L’Organizzazione mondiale della Sanità (Oms), dal canto suo, lancia segnali di fiducia affermando che c'è un «consistente rallentamento» dell'epidemia in Africa. Il responsabile per la malattia dell'Oms, Bruce Aylward, durante una conferenza stampa a Ginevra lunedì, ha esortato la comunità internazionale ad aumentare gli sforzi per raggiungere l'obiettivo di azzerare i contagi. «Siamo veramente in una situazione diversa rispetto a due mesi fa, i progressi sono stati impressionanti, soprattutto per il lavoro delle Ong e delle comunità locali. - ha affermato - Questo sforzo si è tradotto in un rallentamento consistente dell'epidemia, ma l’essere sulla buona strada non è sufficiente, perché i risultati raggiunti oggi servono solo a rallentare l'epidemia, non a fermarla». La conferenza stampa è stata organizzata a due mesi dal lancio del piano dell'Oms che prevedeva entro l'1 dicembre di avere il 70% di pazienti individuati e trattati e il 70% di sepolture in sicurezza nei tre paesi più colpiti.

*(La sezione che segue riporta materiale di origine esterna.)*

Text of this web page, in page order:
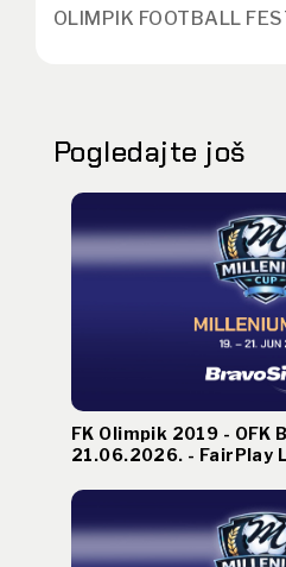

«La buona notizia è che in tutti e tre i paesi il secondo obiettivo sulle sepolture è stato raggiunto, soprattutto perché sono raddoppiati i team specializzati. - ha spiegato Aylward - C'è ormai una capacità sufficiente per gestire tutto il peso dei morti per Ebola. Il primo obiettivo dell’Oms, invece, quello sui pazienti trattati, siamo riusciti a raggiungerlo in Liberia e Guinea. Non ancora in Sierra Leone dove però questo obiettivo sta per essere centrato nella maggior parte del paese, fatta eccezione per un paio di distretti nella parte occidentale che però dovrebbero farcela nelle prossime settimane. Vorrei ricordare nuovamente però che il 70% non è sufficiente, dobbiamo arrivare al 100% per porre fine all'epidemia, e per questo gli sforzi vanno aumentati da parte della comunità internazionale».

Atteggiamento opposto invece quello mostrato sempre lunedì, ma da Monrovia, dal capo della missione speciale delle Nazioni Unite (di cui l’Oms fa parte) contro Ebola in Africa occidentale, Tony Banburry, il quale avverte che c’è ancora un «rischio pesante» che il virus si diffonda in altre parti del mondo. «Non dimentichiamoci che si tratta di un’epidemia che ha già fatto quasi 7mila morti e 16mila contagiati» ha sottolineato. Banburry non ha nascosto la sua preoccupazione e, intervistato dalla Bbc, ha anzi messo in dubbio che l’Oms abbia raggiunto il sopracitato obiettivo che si era posta a ottobre, in particolare quello di isolare il 70% dei casi nei tre paesi dell’Africa occidentale. Attraverso le parole di Banburry, si apprende un’altra versione delle cose.

«In Liberia, dove c’è stato il maggior numero di casi e vittime, il ritmo del contagio sta rallentando, ma l’epidemia continua a correre veloce in Sierra Leone. Dei tre Paesi più colpiti, solo la Guinea - dice Banburry - sembrerebbe aver centrato gli obiettivi dell’Onu. In Liberia, solo il 23% dei casi sono stati isolati e solo il 26% delle sepolture rispettano le norme di sicurezza. In Sierra Leone, circa il 40% dei casi sono isolati, e quanto alle sepolture siamo a quota 27%. Nelle aree più colpite muoiono ancora 200-300 persone alla settimana». Come si vede i dati contrastano sensibilmente.

Insomma due membri che in pratica dovrebbero affermare le stesse cose, dato che l’Oms è un agenzia dell’Onu, in realtà manifestano versioni e atteggiamenti differenti. Cosa assai curiosa, ma chi avrà ragione quindi?

Intanto un monito a non abbassare la guardia è arrivato anche dal presidente americano Barack Obama il quale, durante la sua visita all’istituto di Sanità Bethesda in Maryland, ha esortato il Congresso Usa a sbloccare i 6,2 miliardi di dollari richiesti per combattere il virus sottolineando che «la battaglia e tutt’altro che vinta. Senza nuovi fondi non possiamo sconfiggere l’epidemia e se vogliamo che gli altri Paesi si mobilitino, allora dobbiamo dare l’esempio».

Fino a questo momento sono solo due i casi di Ebola accertati negli Stati Uniti ma, secondo la giornalista investigativa Sharyl Attkisson, negli Usa sarebbero almeno 1400 le persone monitorate dal Center for Desease Control and Prevention, perché arrivate dai Paesi africani flagellati dal virus.